(Enquanto preparo uma visão mais distanciada e objetiva do plano Famílias Primeiro ontem apresentado por António Costa, a propósito do qual a proverbial falta de sentido das proporções que nos assiste está de novo instalada, regresso à preocupação manifestada no meu penúltimo post, com atenção dirigida à situação política italiana. O meu ponto é simples: a principal alteração está na recomposição da direita extrema italiana e sobretudo na emergência de um novo rosto e perfil de liderança que suplantam claramente todos os candidatos anteriores à liderança do radicalismo populista à moda de Itália.)
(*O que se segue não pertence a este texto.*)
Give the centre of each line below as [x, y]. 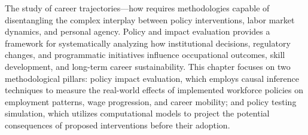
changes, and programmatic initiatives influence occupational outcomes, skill [145, 55]
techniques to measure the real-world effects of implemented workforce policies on [154, 90]
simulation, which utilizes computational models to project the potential [137, 113]
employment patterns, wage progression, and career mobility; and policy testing [151, 101]
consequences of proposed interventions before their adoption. [118, 125]
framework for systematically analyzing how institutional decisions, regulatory [148, 43]
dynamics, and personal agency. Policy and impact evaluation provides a [138, 31]
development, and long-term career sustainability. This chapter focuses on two [148, 66]
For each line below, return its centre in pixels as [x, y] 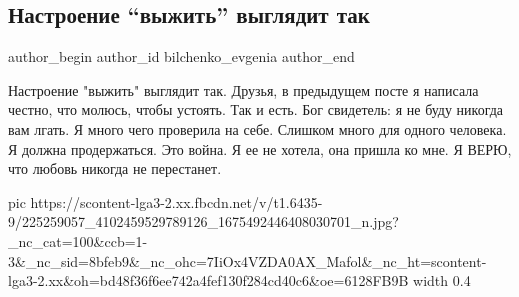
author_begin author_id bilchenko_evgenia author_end [181, 56]
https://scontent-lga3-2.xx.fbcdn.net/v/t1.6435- [176, 201]
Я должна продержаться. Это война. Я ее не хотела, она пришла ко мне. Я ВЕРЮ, [260, 148]
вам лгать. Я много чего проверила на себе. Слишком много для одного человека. [257, 128]
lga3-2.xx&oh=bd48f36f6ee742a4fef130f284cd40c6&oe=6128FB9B [208, 280]
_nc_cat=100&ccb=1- [78, 240]
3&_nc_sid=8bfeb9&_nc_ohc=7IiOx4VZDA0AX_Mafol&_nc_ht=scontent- [247, 260]
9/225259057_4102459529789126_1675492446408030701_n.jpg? [203, 221]
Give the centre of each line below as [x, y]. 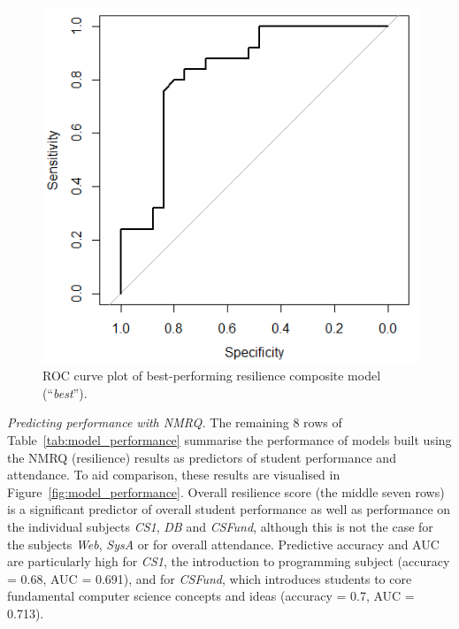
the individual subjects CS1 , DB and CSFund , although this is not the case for [220, 526]
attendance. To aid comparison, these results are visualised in [174, 475]
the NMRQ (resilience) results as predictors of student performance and [202, 457]
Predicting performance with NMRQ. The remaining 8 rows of [175, 422]
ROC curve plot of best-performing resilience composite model [212, 376]
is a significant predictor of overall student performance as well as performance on [229, 509]
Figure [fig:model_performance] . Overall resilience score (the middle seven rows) [226, 491]
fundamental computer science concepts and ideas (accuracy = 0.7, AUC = [211, 596]
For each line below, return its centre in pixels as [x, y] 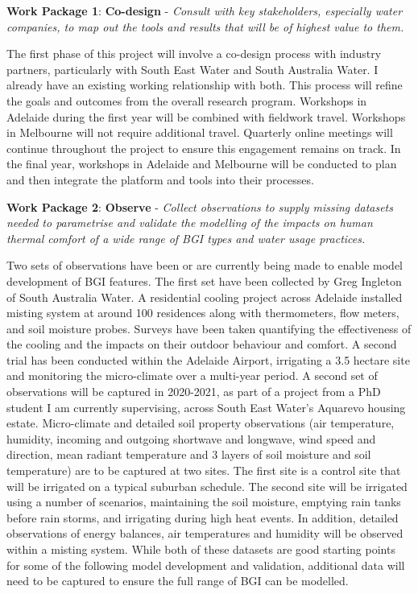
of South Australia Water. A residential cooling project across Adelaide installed [205, 297]
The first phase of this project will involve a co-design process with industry [194, 54]
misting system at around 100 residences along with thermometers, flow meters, [203, 313]
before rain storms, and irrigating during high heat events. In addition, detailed [203, 517]
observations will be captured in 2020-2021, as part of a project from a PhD [194, 392]
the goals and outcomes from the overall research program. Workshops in [187, 100]
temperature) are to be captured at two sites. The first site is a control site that [204, 470]
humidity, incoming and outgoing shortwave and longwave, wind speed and [191, 438]

Não foi por acaso que escolhi abrir o post de hoje com a imagem acima. Nessa imagem, apresenta-se a tríade que caminha neste momento à frente das sondagens para as eleições de 25 de setembro. Ao centro, Giorgia Meloni líder dos Irmãos de Itália (só o nome assusta), ladeada pelos “personagens” Salvini da Liga e Berlusconi (grande consumidor de restaurador Olex) da Forza Itália, imaginando que os três “fofinhos” pertencem a este último.
A ascensão da direita radical e populista italiana vem de há muito tempo, primeiro com origem na divisão norte-sul que deu origem à proeminência da Liga Norte com Umberto Bossi, atualmente sob a liderança de Matteo Salvini, depois com o populismo de Berlusconi apoiado no seu poderio televisivo, entretanto fundido com o partido pós-fascista Aliança Nacional de Gianfranco Fini, o fenómeno do 5 Estrelas de Beppe Grilo (um palhaço na política) e mais recentemente o crescimento dos Irmãos de Itália.
Se analisarmos com atenção o perfil das diferentes personalidades que protagonizaram lideranças neste amplo movimento e se isolarmos o caso Berlusconi, é possível perceber que a liderança de Giorgia Meloni faz a diferença comparativa e em meu entender são essas diferenças que se têm projetado nas sondagens que colocam Meloni em primeira linha para o lugar de primeiro-Ministro, acaso não haja uma resistência de última hora aos apelos da direita.
Curiosamente, o ativismo político de Meloni inicia-se aos 15 anos no movimento juvenil da Movimento Social Italiano criado por fiéis a Mussolini e foi incubado num distrito de esquerda em Roma, o Garbatella que acolheu trabalhadores deslocados por Mussolini quando se realizaram obras no centro da cidade. É sintomático que, apesar das fortes ligações e memórias do ativismo de Meloni à herança de Mussolini, criteriosamente apagadas ou mitigadas para recompor uma imagem de combatividade, a recetividade que tem no eleitorado supera claramente o potencial político do seu partido. A sua experiência política é conhecida e foi mesmo a ministra mais jovem de sempre num governo em Itália (chefiado por Berlusconi), assumindo uma pasta para a juventude. As ligações e proximidades internacionais de Meloni não enganam ninguém. Eleita Presidente do partido dos Conservadores e Reformistas Europeus, trabalha de perto com o VOX de Abascal em Espanha e o Lei e Justiça polaco no Parlamento Europeu. O facto de não ter apoiado o governo de Draghi foi já um ato premeditado e urdido a pensar no futuro.
Doutrinariamente, o pensamento de Meloni não se diferencia sensivelmente do de Salvini ou Berlusconi. As raízes estão na Aliança Social, com temas vincados como o da família, dos valores tradicionais e obviamente anti-imigração.
O que faz então a diferença para que os Irmãos de Itália se destaquem na coligação e o eleitorado não receie as consequências em termos de contágio europeu e de cumplicidades esperadas com as derivas húngara e polaca?
Obviamente que são as características da personalidade de Meloni que explicam a situação. Nenhuma das lideranças que protagonizaram os ensaios da direita radical em Itália reunia essas características e é isso que vai marcar o embate de 25 de setembro, com riscos sérios de que o absurdo seja uma vez mais normalizado.